|M.Sc Student||Sagi Katz|
|Subject||Polyhedral Surface Decomposition and Applications|
|Department||Department of Electrical Engineering||Supervisors||Full Professor Ginosar Ran|
|Full Professor Tal Ayellet|
Cutting up a complex object into simpler sub-objects is a fundamental problem in various disciplines. In image processing, images are segmented while in computational geometry, solid polyhedra are decomposed. In recent years, in computer graphics, polyhedral surfaces are decomposed into sets of simpler sub-surfaces that are easier to handle and manipulate. The major problem, however, is how to decompose an object.
In this thesis we propose a new hierarchical surface decomposition algorithm and use it in three applications. The idea behind the algorithm is to separate the decomposition into two stages. In the first stage the patches which encircle the main parts of the input object are found. In the second stage the final cuts between the patches are found.

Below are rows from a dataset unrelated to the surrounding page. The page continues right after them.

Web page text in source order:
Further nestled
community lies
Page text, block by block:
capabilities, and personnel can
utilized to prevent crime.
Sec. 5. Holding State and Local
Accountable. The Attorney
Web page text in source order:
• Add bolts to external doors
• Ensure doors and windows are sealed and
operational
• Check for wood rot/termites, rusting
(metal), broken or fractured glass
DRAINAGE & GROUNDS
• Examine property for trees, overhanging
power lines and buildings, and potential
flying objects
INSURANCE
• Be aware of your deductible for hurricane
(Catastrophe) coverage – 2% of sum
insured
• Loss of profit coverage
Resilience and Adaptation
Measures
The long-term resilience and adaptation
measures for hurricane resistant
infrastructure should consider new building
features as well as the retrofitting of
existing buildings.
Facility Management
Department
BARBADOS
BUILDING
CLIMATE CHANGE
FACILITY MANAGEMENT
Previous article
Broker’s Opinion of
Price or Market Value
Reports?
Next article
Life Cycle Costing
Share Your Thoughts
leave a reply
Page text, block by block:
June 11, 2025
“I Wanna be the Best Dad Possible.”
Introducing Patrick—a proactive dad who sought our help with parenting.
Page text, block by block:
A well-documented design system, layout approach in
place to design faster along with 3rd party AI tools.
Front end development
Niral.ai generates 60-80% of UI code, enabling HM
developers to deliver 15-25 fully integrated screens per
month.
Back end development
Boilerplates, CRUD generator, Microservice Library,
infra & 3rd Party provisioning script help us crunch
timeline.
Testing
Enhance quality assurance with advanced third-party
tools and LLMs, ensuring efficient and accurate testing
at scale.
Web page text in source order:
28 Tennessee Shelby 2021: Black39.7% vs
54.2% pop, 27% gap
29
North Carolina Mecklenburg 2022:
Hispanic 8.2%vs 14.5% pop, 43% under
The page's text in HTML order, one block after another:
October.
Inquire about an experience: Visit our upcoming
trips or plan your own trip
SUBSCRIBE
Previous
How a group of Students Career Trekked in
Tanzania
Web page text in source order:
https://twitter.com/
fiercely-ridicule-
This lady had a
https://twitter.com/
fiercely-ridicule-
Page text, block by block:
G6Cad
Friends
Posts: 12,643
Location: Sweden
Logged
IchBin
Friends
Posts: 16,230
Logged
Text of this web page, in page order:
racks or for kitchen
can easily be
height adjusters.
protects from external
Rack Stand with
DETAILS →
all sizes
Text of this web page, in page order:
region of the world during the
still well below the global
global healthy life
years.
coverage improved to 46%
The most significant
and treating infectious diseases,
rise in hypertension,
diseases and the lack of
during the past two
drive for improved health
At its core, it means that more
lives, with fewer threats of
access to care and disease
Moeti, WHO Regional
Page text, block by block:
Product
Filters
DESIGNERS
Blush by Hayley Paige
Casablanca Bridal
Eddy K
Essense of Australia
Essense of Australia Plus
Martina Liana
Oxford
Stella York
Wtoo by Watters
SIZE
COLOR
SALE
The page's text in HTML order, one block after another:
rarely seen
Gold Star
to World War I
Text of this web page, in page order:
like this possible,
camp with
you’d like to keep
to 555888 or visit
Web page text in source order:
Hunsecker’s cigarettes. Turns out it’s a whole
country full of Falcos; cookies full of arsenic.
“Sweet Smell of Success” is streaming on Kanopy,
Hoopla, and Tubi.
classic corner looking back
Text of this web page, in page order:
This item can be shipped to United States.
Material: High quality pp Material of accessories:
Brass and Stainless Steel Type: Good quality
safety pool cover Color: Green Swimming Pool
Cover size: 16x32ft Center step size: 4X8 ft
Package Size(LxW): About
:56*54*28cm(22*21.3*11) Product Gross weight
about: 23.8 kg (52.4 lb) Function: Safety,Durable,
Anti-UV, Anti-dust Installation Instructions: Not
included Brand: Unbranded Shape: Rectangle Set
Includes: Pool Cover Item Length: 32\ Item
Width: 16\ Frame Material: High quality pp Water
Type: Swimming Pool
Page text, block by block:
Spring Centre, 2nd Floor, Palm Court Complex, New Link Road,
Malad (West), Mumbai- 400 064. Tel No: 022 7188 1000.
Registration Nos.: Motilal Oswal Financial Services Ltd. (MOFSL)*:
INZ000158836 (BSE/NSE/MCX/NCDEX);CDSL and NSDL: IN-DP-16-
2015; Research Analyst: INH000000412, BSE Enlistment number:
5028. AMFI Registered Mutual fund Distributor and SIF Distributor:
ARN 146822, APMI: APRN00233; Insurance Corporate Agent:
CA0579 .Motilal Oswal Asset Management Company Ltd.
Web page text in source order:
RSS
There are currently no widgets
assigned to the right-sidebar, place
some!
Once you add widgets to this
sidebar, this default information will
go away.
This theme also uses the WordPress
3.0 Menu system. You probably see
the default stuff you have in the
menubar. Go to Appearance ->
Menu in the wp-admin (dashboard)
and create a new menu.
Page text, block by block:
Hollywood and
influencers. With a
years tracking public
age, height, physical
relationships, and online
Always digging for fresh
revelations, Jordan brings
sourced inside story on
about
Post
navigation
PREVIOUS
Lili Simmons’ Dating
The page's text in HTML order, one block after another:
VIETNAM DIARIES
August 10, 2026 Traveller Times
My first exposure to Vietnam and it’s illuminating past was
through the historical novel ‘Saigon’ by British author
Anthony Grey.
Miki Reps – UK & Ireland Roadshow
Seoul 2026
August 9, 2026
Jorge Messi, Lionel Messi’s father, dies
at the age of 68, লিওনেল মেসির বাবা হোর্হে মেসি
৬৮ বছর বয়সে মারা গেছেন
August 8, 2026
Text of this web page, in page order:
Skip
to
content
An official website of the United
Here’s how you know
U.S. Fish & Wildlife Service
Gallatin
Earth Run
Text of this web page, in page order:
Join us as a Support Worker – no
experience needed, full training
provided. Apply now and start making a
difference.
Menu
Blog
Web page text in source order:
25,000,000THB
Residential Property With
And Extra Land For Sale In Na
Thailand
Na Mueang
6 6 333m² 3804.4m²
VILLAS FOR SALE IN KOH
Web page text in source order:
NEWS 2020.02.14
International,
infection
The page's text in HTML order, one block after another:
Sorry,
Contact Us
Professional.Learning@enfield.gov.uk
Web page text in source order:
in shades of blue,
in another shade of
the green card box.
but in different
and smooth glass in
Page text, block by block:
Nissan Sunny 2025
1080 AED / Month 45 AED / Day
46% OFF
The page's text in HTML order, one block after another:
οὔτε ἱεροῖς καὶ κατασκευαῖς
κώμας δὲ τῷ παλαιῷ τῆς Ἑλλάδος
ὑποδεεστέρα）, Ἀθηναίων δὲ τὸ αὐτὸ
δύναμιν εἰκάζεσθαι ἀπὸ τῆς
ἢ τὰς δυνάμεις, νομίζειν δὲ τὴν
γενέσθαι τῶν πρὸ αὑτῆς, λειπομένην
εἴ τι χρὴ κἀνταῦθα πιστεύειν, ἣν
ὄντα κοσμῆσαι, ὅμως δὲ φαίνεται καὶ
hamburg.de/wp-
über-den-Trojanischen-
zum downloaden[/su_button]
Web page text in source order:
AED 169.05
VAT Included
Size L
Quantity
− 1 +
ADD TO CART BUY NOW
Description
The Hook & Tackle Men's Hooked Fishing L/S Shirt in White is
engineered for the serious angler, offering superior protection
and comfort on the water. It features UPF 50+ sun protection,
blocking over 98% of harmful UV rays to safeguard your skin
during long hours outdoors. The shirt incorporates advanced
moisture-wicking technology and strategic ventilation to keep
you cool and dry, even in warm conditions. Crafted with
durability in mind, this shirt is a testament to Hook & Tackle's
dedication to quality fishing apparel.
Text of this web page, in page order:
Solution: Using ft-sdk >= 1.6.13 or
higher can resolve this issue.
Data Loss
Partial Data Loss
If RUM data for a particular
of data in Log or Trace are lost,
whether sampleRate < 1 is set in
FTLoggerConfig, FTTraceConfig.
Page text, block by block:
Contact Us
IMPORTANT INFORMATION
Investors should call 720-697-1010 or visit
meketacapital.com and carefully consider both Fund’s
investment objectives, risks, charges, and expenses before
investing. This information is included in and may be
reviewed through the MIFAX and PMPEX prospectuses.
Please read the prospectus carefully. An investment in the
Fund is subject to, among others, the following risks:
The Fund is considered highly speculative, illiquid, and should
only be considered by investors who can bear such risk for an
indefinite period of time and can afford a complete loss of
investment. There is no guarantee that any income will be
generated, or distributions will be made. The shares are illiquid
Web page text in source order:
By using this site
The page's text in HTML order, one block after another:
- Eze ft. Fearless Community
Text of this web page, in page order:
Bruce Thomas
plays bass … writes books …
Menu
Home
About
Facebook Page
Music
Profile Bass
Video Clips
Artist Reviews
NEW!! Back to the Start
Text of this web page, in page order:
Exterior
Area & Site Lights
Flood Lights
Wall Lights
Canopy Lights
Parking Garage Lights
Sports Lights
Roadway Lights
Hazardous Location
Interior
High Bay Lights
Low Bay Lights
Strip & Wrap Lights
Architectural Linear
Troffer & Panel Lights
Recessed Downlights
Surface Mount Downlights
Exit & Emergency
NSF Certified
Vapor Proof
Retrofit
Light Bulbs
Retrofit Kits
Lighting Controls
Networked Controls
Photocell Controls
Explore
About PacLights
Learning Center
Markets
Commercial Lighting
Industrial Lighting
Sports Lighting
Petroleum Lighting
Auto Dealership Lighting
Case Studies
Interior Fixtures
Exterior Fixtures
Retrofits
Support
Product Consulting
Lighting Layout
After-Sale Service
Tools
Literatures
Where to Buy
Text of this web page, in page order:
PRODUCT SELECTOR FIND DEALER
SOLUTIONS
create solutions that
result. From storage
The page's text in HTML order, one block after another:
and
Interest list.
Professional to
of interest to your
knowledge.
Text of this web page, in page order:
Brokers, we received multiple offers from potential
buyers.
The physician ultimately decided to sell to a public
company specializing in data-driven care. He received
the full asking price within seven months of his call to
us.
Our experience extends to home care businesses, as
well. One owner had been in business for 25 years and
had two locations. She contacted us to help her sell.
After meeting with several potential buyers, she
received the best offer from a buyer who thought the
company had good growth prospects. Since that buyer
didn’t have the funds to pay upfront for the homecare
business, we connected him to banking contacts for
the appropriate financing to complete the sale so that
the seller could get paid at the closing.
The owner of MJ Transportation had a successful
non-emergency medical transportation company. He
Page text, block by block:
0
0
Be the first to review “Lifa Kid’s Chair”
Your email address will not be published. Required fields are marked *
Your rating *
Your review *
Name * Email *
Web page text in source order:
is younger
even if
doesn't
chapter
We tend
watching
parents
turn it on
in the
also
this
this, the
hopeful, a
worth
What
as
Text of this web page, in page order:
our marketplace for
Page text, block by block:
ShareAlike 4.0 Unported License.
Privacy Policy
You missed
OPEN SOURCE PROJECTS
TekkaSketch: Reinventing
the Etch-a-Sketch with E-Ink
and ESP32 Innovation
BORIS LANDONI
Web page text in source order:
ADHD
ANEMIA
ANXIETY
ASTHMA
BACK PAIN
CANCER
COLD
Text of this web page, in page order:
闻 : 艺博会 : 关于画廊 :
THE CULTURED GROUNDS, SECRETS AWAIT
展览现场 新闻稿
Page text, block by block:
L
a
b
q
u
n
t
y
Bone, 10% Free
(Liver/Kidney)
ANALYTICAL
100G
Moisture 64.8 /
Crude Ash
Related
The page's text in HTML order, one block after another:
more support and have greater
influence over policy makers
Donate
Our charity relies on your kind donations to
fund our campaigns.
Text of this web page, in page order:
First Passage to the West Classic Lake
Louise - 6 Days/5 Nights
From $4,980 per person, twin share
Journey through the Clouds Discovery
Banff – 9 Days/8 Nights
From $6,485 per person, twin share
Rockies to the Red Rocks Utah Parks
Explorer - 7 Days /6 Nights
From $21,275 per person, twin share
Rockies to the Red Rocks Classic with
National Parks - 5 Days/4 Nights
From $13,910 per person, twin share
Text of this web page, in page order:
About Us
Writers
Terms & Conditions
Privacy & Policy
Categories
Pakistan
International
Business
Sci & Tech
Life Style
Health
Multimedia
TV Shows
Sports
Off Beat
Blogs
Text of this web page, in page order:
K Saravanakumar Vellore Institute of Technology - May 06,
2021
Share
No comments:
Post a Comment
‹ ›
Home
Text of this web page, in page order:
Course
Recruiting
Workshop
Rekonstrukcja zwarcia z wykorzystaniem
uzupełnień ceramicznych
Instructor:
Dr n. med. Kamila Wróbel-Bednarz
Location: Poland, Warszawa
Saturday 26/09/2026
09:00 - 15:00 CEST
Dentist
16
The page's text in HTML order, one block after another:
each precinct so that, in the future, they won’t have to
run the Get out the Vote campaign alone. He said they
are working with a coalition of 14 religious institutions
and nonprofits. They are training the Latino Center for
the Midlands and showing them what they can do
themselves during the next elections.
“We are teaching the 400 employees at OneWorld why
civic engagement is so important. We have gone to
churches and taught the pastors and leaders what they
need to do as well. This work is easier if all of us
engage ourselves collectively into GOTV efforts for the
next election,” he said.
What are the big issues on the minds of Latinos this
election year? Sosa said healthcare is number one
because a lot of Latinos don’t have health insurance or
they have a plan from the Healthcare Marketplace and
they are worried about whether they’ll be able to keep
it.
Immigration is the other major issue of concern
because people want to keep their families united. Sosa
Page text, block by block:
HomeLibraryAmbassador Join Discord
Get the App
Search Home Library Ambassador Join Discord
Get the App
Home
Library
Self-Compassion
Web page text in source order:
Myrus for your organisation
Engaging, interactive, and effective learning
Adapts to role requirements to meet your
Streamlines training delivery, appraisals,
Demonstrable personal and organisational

The algorithm proposed has a few benefits over previous algorithms. First, while previous algorithms produce ``flat'' decompositions, our algorithm produces hierarchical ones. As a consequence, should the number of components be refined, the whole decomposition does not have to be calculated from scratch. oreover, components which belong to a refined decomposition are contained in components of a coarser decomposition, which is usually a desired property.
A Second benefit of the algorithm proposed is in the way boundaries between components are handled. Previously, the focus has been on generating either meaningful components or components which comply with certain geometric properties. The boundaries between the components, however, were a by-product of the process. As a result, the boundaries were often too jagged or too straight in a way that did not always fit the model. The current algorithm aims at avoiding jagginess, by specifically handling the boundaries. Finally, the algorithm avoids over-segmentation and decomposes the objects into meaningful components.
We demonstrate the use of our algorithm in three applications. The first application is skeleton articulation which is a novel application for a surface decomposition algorithm. This skeleton is used to control non-rigid animations in real-time. The second application is finding a correspondence for metamorphosis. Given two objects, they are first decomposed using our decomposition algorithm. A correspondence between the parts of the two objects is established, maintaining the boundaries between the components. Finally, our algorithm is used in the creation of 3D puzzles, which is also a novel application.